§ AIM OF THE EXERCISE
Repeat the first line of the listing and each line after it, exactly, through the line containing "wissen, mit wem".

§ MATERIAL SHOWN
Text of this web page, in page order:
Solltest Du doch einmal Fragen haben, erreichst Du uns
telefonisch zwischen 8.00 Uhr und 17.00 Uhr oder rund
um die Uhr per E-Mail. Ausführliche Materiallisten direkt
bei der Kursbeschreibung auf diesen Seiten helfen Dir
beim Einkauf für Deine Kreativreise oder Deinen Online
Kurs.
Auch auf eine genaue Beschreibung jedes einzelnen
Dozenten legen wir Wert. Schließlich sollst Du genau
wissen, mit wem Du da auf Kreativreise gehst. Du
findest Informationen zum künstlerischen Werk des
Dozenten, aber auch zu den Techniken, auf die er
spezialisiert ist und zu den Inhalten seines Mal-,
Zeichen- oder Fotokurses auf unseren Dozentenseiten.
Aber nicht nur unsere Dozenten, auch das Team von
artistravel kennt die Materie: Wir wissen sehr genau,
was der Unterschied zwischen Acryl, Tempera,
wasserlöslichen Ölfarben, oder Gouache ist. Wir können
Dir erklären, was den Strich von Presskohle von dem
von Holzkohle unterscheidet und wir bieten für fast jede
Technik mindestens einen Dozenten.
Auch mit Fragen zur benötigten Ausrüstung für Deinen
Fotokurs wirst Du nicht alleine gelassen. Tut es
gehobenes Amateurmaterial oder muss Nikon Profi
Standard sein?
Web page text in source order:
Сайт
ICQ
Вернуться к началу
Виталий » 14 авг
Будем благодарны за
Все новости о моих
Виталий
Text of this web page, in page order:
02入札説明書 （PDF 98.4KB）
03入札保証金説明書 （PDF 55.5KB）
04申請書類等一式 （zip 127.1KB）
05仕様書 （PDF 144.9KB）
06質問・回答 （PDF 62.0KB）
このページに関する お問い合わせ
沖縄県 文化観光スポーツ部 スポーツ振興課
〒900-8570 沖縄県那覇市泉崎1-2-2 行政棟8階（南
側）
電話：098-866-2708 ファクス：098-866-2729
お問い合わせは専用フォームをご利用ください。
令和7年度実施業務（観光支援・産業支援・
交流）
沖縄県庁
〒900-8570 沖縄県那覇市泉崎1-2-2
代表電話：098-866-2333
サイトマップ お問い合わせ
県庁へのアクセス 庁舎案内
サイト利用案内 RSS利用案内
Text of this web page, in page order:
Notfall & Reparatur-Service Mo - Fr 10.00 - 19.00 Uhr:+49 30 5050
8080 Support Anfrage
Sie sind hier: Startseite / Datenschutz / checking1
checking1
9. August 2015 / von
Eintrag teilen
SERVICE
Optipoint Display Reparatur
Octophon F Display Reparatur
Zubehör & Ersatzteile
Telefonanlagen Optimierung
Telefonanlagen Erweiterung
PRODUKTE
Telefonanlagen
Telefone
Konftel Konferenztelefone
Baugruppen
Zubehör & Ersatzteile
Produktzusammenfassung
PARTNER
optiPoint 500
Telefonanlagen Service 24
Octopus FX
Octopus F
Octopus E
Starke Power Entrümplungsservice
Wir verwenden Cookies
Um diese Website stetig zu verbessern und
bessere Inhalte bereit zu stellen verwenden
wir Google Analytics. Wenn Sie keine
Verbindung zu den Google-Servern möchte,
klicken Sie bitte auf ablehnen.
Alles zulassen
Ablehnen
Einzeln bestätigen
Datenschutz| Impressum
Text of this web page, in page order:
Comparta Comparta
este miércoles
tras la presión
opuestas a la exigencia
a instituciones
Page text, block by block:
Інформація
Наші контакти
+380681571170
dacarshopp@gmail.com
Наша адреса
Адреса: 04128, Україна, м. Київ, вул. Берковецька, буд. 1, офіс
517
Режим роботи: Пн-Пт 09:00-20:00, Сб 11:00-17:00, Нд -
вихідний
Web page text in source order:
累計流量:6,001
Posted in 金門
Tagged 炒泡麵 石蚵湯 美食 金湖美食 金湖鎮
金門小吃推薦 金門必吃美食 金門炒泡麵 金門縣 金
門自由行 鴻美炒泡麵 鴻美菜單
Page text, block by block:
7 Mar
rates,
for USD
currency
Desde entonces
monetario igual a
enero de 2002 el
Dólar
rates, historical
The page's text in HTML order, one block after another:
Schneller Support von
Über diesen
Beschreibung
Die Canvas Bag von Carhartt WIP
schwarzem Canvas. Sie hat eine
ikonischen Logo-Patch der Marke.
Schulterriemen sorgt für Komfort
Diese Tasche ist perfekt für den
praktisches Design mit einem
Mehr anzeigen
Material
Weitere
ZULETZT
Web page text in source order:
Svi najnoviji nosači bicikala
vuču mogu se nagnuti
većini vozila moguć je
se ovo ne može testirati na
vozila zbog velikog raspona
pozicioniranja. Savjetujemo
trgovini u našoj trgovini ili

§ ANSWER
Text of this web page, in page order:
Solltest Du doch einmal Fragen haben, erreichst Du uns
telefonisch zwischen 8.00 Uhr und 17.00 Uhr oder rund
um die Uhr per E-Mail. Ausführliche Materiallisten direkt
bei der Kursbeschreibung auf diesen Seiten helfen Dir
beim Einkauf für Deine Kreativreise oder Deinen Online
Kurs.
Auch auf eine genaue Beschreibung jedes einzelnen
Dozenten legen wir Wert. Schließlich sollst Du genau
wissen, mit wem Du da auf Kreativreise gehst. Du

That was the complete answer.